## About this task
Please transcribe the lines below exactly, and leave every image behind.

## Data to process

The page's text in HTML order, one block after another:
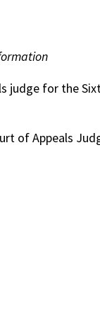
judge for the
of Appeals
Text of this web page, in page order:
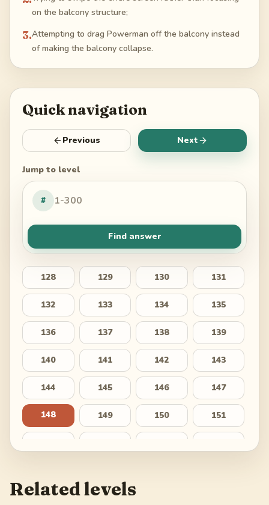
on the balcony structure;
3.Attempting to drag Powerman off the balcony instead
of making the balcony collapse.
Quick navigation
Previous Next
Jump to level
#
Find answer
128 129 130 131
132 133 134 135
136 137 138 139
140 141 142 143
144 145 146 147
148 149 150 151
160 161
Related levels
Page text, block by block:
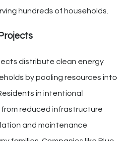
hundreds of households.
distribute clean energy
by pooling resources into
in intentional
reduced infrastructure
and maintenance
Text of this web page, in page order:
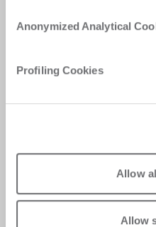
Anonymized Analytical
Profiling Cookies
Allow
Allow
Personalised
immediate
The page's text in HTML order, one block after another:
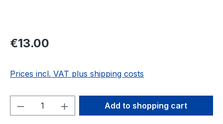
Regular price:
€13.00
Prices incl. VAT plus shipping costs
Product Quantity: Enter the desired
Add to shopping cart
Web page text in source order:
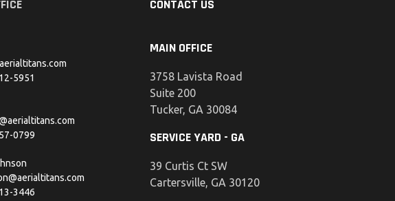
5951
0799
3446
CONTACT US
MAIN OFFICE
3758 Lavista Road
Suite 200
Tucker, GA 30084
SERVICE YARD - GA
39 Curtis Ct SW
Cartersville, GA 30120
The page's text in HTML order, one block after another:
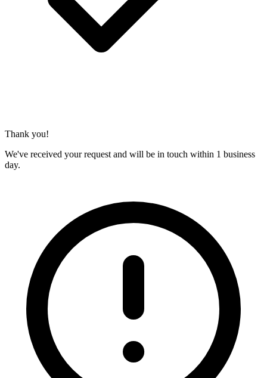
Thank you!
We've received your request and will be in touch within 1 business
day.
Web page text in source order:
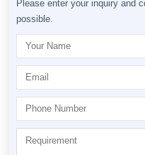
Please enter your inquiry and
possible.
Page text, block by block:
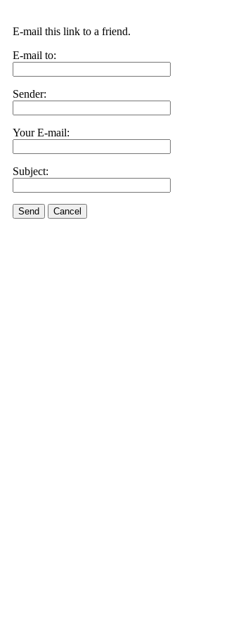
E-mail this link to a friend.
E-mail to:
Sender:
Your E-mail:
Subject:
Send Cancel
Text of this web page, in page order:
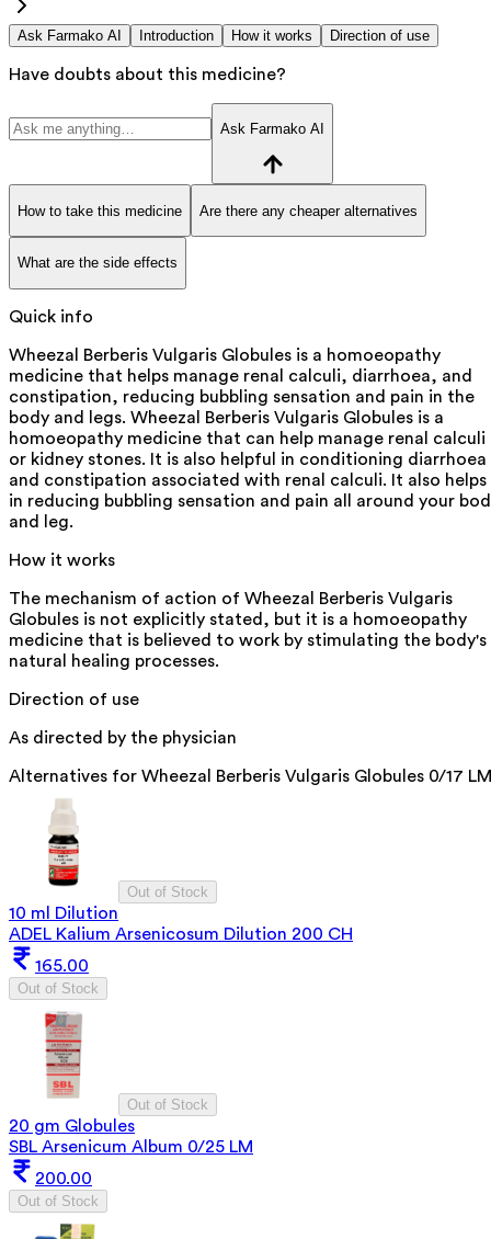
Ask Farmako AI Introduction How it works Direction of use
Have doubts about this medicine?
Ask Farmako AI
How to take this medicine Are there any cheaper alternatives
What are the side effects
Quick info
Wheezal Berberis Vulgaris Globules is a homoeopathy
medicine that helps manage renal calculi, diarrhoea, and
constipation, reducing bubbling sensation and pain in the
body and legs. Wheezal Berberis Vulgaris Globules is a
homoeopathy medicine that can help manage renal calculi
or kidney stones. It is also helpful in conditioning diarrhoea
and constipation associated with renal calculi. It also helps
in reducing bubbling sensation and pain all around your
and leg.
How it works
The mechanism of action of Wheezal Berberis Vulgaris
Globules is not explicitly stated, but it is a homoeopathy
medicine that is believed to work by stimulating the body's
natural healing processes.
Direction of use
As directed by the physician
Alternatives for Wheezal Berberis Vulgaris Globules 0/17 LM
Out of Stock
10 ml Dilution
ADEL Kalium Arsenicosum Dilution 200 CH
165.00
Out of Stock
Out of Stock
20 gm Globules
SBL Arsenicum Album 0/25 LM
200.00
Out of Stock

## Your response
The page's text in HTML order, one block after another:
judge for the
of Appeals
Text of this web page, in page order:
on the balcony structure;
3.Attempting to drag Powerman off the balcony instead
of making the balcony collapse.
Quick navigation
Previous Next
Jump to level
#
Find answer
128 129 130 131
132 133 134 135
136 137 138 139
140 141 142 143
144 145 146 147
148 149 150 151
160 161
Related levels
Page text, block by block:
hundreds of households.
distribute clean energy
by pooling resources into
in intentional
reduced infrastructure
and maintenance
Text of this web page, in page order:
Anonymized Analytical
Profiling Cookies
Allow
Allow
Personalised
immediate
The page's text in HTML order, one block after another:
Regular price:
€13.00
Prices incl. VAT plus shipping costs
Product Quantity: Enter the desired
Add to shopping cart
Web page text in source order:
5951
0799
3446
CONTACT US
MAIN OFFICE
3758 Lavista Road
Suite 200
Tucker, GA 30084
SERVICE YARD - GA
39 Curtis Ct SW
Cartersville, GA 30120
The page's text in HTML order, one block after another:
Thank you!
We've received your request and will be in touch within 1 business
day.
Web page text in source order:
Please enter your inquiry and
possible.
Page text, block by block:
E-mail this link to a friend.
E-mail to:
Sender:
Your E-mail:
Subject:
Send Cancel
Text of this web page, in page order:
Ask Farmako AI Introduction How it works Direction of use
Have doubts about this medicine?
Ask Farmako AI
How to take this medicine Are there any cheaper alternatives
What are the side effects
Quick info
Wheezal Berberis Vulgaris Globules is a homoeopathy
medicine that helps manage renal calculi, diarrhoea, and
constipation, reducing bubbling sensation and pain in the
body and legs. Wheezal Berberis Vulgaris Globules is a
homoeopathy medicine that can help manage renal calculi
or kidney stones. It is also helpful in conditioning diarrhoea
and constipation associated with renal calculi. It also helps
in reducing bubbling sensation and pain all around your
and leg.
How it works
The mechanism of action of Wheezal Berberis Vulgaris
Globules is not explicitly stated, but it is a homoeopathy
medicine that is believed to work by stimulating the body's
natural healing processes.
Direction of use
As directed by the physician
Alternatives for Wheezal Berberis Vulgaris Globules 0/17 LM
Out of Stock
10 ml Dilution
ADEL Kalium Arsenicosum Dilution 200 CH
165.00
Out of Stock
Out of Stock
20 gm Globules
SBL Arsenicum Album 0/25 LM
200.00
Out of Stock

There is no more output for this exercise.